ITAT Delhi held that assessee has placed sufficient evidences to discharge initial onus to explain the nature and source of loans. Accordingly, addition u/s. 68 of the Income Tax Act towards unsecured loan unjustified.

Facts- The assessee was engaged in the business of letting commercial property and deriving income under various heads, viz.; business income, income from house property, and income from other sources. For the Assessment Year 2013-14 in question, the assessee-company filed a return of income declaring a total income at Rs. 4,94,44,640. The case was selected for scrutiny assessment u/s. 143(3) of the Act.

In the course of assessment proceedings, the AO issued a show-cause notice seeking an explanation on bona fides of an unsecured loan of Rs. 21,45,40,000/- as appearing in the books of the assessee-company.
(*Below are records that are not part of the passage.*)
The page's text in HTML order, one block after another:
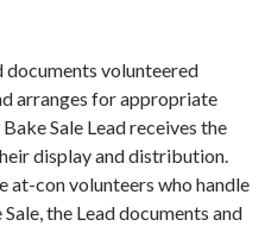
documents volunteered
arranges for appropriate
Sale Lead receives the
display and distribution.
at-con volunteers who handle
the Lead documents and
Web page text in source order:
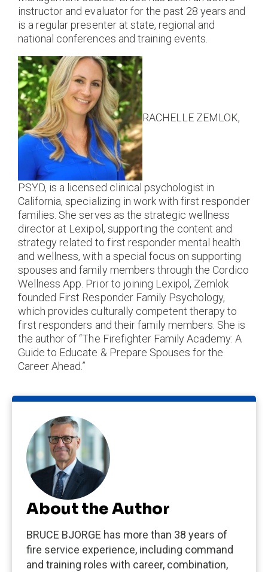
instructor and evaluator for the past 28 years and
is a regular presenter at state, regional and
national conferences and training events.
RACHELLE ZEMLOK,
PSYD, is a licensed clinical psychologist in
California, specializing in work with first responder
families. She serves as the strategic wellness
director at Lexipol, supporting the content and
strategy related to first responder mental health
and wellness, with a special focus on supporting
spouses and family members through the Cordico
Wellness App. Prior to joining Lexipol, Zemlok
founded First Responder Family Psychology,
which provides culturally competent therapy to
first responders and their family members. She is
the author of “The Firefighter Family Academy: A
Guide to Educate & Prepare Spouses for the
Career Ahead.”
About the Author
BRUCE BJORGE has more than 38 years of
fire service experience, including command
and training roles with career, combination,
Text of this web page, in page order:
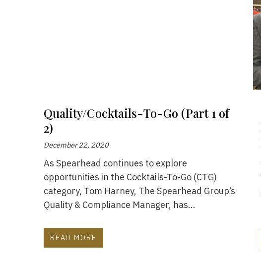
Quality/Cocktails-To-Go (Part 1 of
2)
December 22, 2020
As Spearhead continues to explore
opportunities in the Cocktails-To-Go (CTG)
category, Tom Harney, The Spearhead Group’s
Quality & Compliance Manager, has...
READ MORE
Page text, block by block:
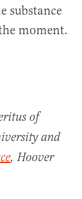
substance
moment.
of
and
, Hoover
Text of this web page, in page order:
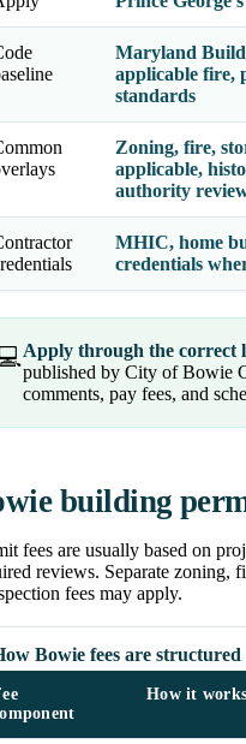
Maryland
applicable fire,
standards
Zoning, fire,
applicable,
authority
MHIC, home
credentials
💻Apply through the correct
published by City of Bowie
comments, pay fees, and
building
fees are usually based on
reviews. Separate zoning,
fees may apply.
Bowie fees are structured
How it works
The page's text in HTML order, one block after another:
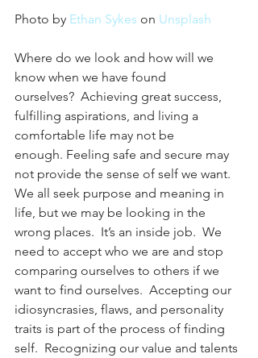
Photo by Ethan Sykes on Unsplash
Where do we look and how will we
know when we have found
ourselves?  Achieving great success,
fulfilling aspirations, and living a
comfortable life may not be
enough. Feeling safe and secure may
not provide the sense of self we want.
We all seek purpose and meaning in
life, but we may be looking in the
wrong places.  It’s an inside job.  We
need to accept who we are and stop
comparing ourselves to others if we
want to find ourselves.  Accepting our
idiosyncrasies, flaws, and personality
traits is part of the process of finding
self.  Recognizing our value and talents
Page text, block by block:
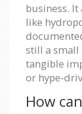
business.
like
still a small
tangible
or hype-
How
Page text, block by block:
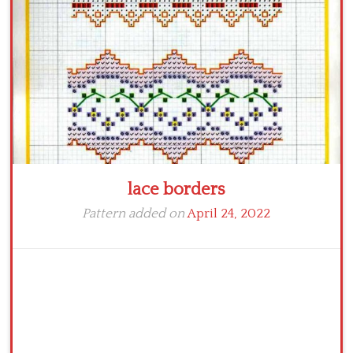
Crochet flowers
lace borders
Pattern added onApril 24, 2022
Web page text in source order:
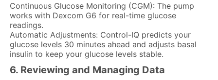
Continuous Glucose Monitoring (CGM): The pump
works with Dexcom G6 for real-time glucose
readings.
Automatic Adjustments: Control-IQ predicts your
glucose levels 30 minutes ahead and adjusts basal
insulin to keep your glucose levels stable.
6. Reviewing and Managing Data
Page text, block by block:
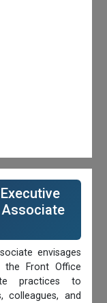
Associate
envisages
Front Office
practices to
colleagues, and
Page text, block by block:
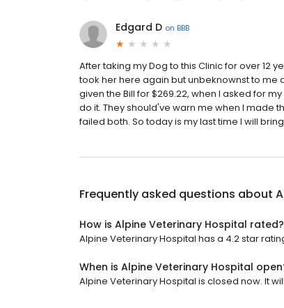
Edgard D on BBB
After taking my Dog to this Clinic for over 12
took her here again but unbeknownst to me
given the Bill for $269.22, when I asked for
do it. They should've warn me when I made
failed both. So today is my last time I will
Frequently asked questions about
How is Alpine Veterinary Hospital rated?
Alpine Veterinary Hospital has a 4.2 star
When is Alpine Veterinary Hospital
Alpine Veterinary Hospital is closed now. It
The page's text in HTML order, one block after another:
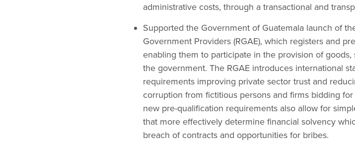
administrative costs, through a transactional and
Supported the Government of Guatemala launch of
Government Providers (RGAE), which registers and
enabling them to participate in the provision of
the government. The RGAE introduces international
requirements improving private sector trust and
corruption from fictitious persons and firms bidding
new pre-qualification requirements also allow for
that more effectively determine financial solvency
breach of contracts and opportunities for bribes.
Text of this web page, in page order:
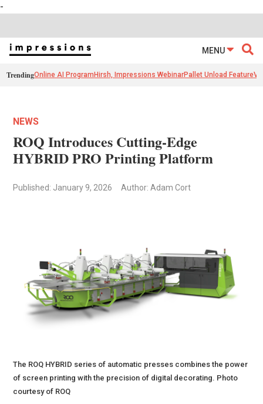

AO opined that the money borrowed and credits recorded in the books are not genuine and the onus contemplated u/s. 68 is not discharged on facts by the assessee. The Assessing Officer accordingly invoked the provisions of Section 68 of the Act and made an addition of Rs.21,45,40,000/- to the returned income of the assessee. The income was accordingly assessed at Rs.26,39,84,640/-.
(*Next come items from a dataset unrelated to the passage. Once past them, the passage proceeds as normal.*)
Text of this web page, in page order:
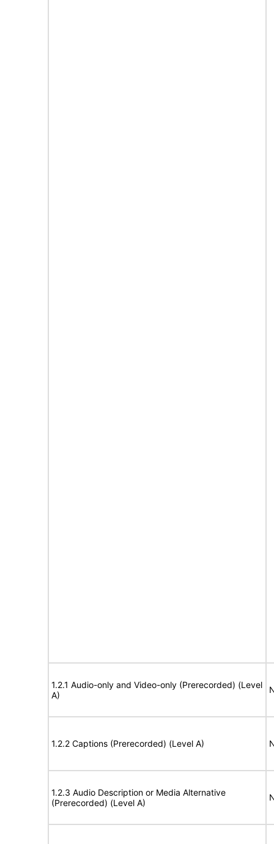
1.2.1 Audio-only and Video-only (Prerecorded) (Level
A)
1.2.2 Captions (Prerecorded) (Level A)
1.2.3 Audio Description or Media Alternative
(Prerecorded) (Level A)
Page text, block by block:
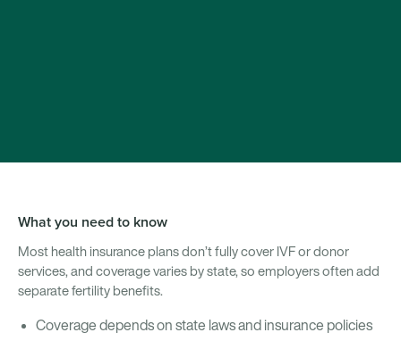
What you need to know
Most health insurance plans don’t fully cover IVF or donor
services, and coverage varies by state, so employers often add
separate fertility benefits.
Coverage depends on state laws and insurance policies
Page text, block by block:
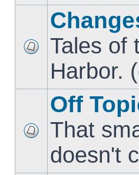
Tales of
Harbor.
Off
That
doesn't
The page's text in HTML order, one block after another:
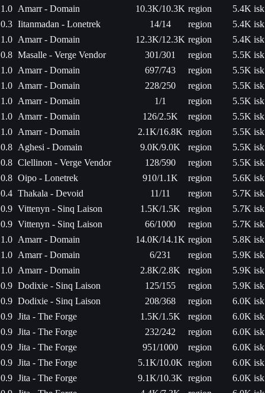
1.0 Amarr - Domain 10.3K/10.3K region
5.4K isk
0.3 Iitanmadan - Lonetrek 14/14 region
5.4K isk
1.0 Amarr - Domain 12.3K/12.3K region
5.4K isk
0.8 Masalle - Verge Vendor 301/301 region
5.5K isk
1.0 Amarr - Domain 697/743 region
5.5K isk
1.0 Amarr - Domain 228/250 region
5.5K isk
1.0 Amarr - Domain 1/1 region
5.5K isk
1.0 Amarr - Domain 126/2.5K region
5.5K isk
1.0 Amarr - Domain 2.1K/16.8K region
5.5K isk
0.8 Aghesi - Domain 9.0K/9.0K region
5.5K isk
0.8 Clellinon - Verge Vendor 128/590 region
5.5K isk
0.8 Oipo - Lonetrek 910/1.1K region
5.6K isk
0.4 Thakala - Devoid 11/11 region
5.7K isk
0.9 Vittenyn - Sinq Laison 1.5K/1.5K region
5.7K isk
0.9 Vittenyn - Sinq Laison 66/1000 region
5.7K isk
1.0 Amarr - Domain 14.0K/14.1K region
5.8K isk
1.0 Amarr - Domain 6/231 region
5.9K isk
1.0 Amarr - Domain 2.8K/2.8K region
5.9K isk
0.9 Dodixie - Sinq Laison 125/155 region
5.9K isk
0.9 Dodixie - Sinq Laison 208/368 region
6.0K isk
0.9 Jita - The Forge 1.5K/1.5K region
6.0K isk
0.9 Jita - The Forge 232/242 region
6.0K isk
0.9 Jita - The Forge 951/1000 region
6.0K isk
0.9 Jita - The Forge 5.1K/10.0K region
6.0K isk
0.9 Jita - The Forge 9.1K/10.3K region
6.0K isk

CIT(A) dismissed the appeal. Being aggrieved, assessee has preferred the present appeal.

Conclusion- The Assessee, in our view, has placed sufficient evidences to discharge initial onus to explain the nature and source of loans. Apart from the documentary evidences, the preponderance of probabilities (in the light of payment of interest; repayment of loans etc.) also appears to tilt in favour of the assessee. After a lapse of nearly a decade, it is not desirable to ignite and instate an enquiry proceedings at the level of AO, more so, when the loans are stated to be have been repaid. We find force in the plea that the AO has discredited the loans primarily on the basis of surmises and conjectures which can not be countenanced in law.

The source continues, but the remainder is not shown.